[[ Exercise data open ]]
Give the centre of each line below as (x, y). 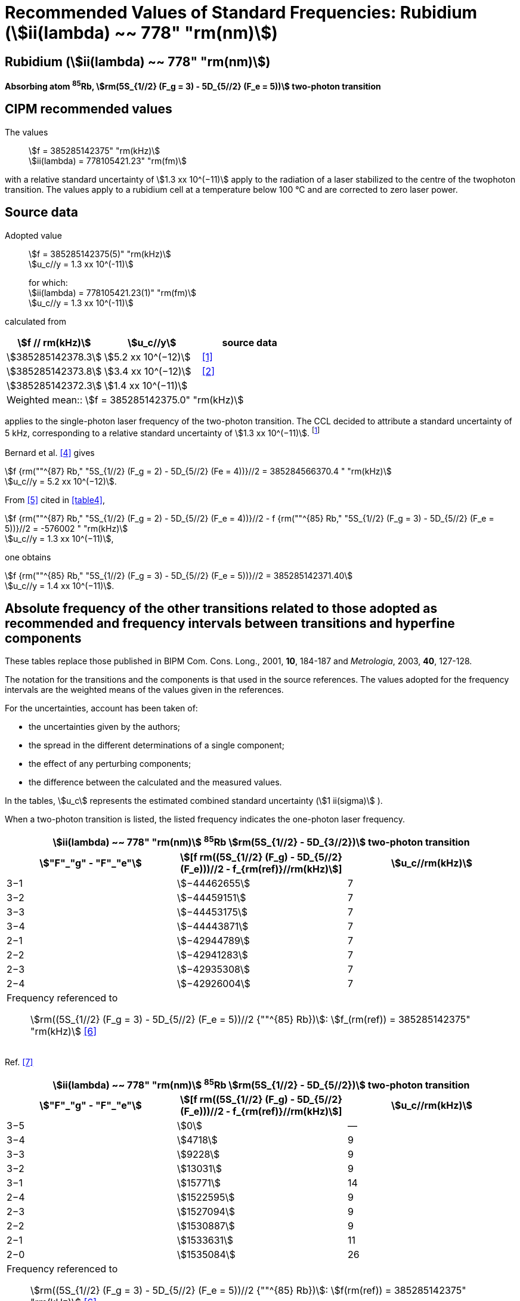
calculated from (35, 321)
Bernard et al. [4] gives (50, 452)
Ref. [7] (19, 1062)
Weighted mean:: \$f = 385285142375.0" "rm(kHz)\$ (125, 400)
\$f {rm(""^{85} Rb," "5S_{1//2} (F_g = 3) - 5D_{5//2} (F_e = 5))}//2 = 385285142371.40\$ (179, 575)
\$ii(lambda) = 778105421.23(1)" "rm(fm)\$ (112, 292)
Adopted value (33, 235)
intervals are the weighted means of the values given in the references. (144, 690)
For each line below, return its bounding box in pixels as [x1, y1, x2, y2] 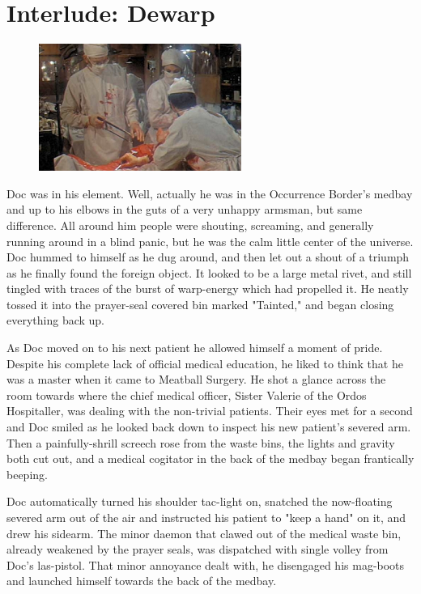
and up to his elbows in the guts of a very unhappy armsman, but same [6, 201, 363, 218]
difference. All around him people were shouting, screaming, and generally [6, 216, 374, 233]
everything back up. [6, 312, 105, 329]
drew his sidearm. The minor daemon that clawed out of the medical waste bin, [6, 524, 402, 541]
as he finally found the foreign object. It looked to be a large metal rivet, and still [6, 264, 412, 281]
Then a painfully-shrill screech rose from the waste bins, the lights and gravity [6, 434, 395, 451]
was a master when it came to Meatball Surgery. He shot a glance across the [6, 371, 386, 388]
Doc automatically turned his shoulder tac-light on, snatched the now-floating [6, 493, 393, 510]
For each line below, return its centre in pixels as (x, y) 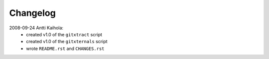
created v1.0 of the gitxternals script (67, 42)
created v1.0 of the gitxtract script (64, 34)
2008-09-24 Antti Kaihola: (36, 28)
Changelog (32, 13)
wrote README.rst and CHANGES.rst (65, 48)
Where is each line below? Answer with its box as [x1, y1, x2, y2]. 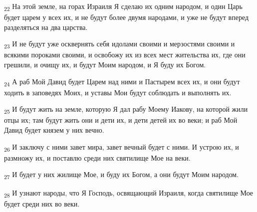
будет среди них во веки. [4, 198, 80, 209]
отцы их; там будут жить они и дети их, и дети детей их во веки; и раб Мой [4, 115, 238, 125]
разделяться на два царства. [4, 21, 88, 32]
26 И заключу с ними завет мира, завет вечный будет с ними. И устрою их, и [4, 141, 239, 153]
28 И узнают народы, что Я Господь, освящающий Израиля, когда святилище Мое [4, 187, 254, 199]
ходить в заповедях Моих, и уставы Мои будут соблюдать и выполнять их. [4, 87, 232, 97]
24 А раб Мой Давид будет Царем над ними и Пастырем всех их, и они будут [4, 76, 240, 88]
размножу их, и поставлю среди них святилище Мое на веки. [4, 152, 191, 163]
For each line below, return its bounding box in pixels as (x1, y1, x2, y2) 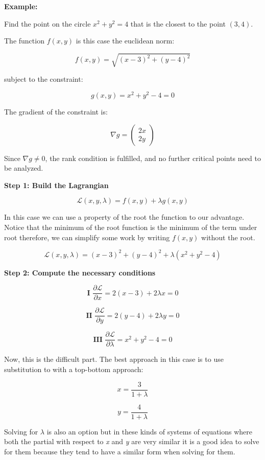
[[ Exercise data closed ]]
What is needed: Nothing but the lines above from the one that has "created v1.0 of the gitxtract script (64, 34)" down to the one that has "разделяться на два царства. [4, 21, 88, 32]" belongs in the answer, copied exactly, without pictures.

Response below:
created v1.0 of the gitxtract script (64, 34)
2008-09-24 Antti Kaihola: (36, 28)
Changelog (32, 13)
wrote README.rst and CHANGES.rst (65, 48)
Where is each line below? Answer with its box as [x1, y1, x2, y2]. 
будет среди них во веки. [4, 198, 80, 209]
отцы их; там будут жить они и дети их, и дети детей их во веки; и раб Мой [4, 115, 238, 125]
разделяться на два царства. [4, 21, 88, 32]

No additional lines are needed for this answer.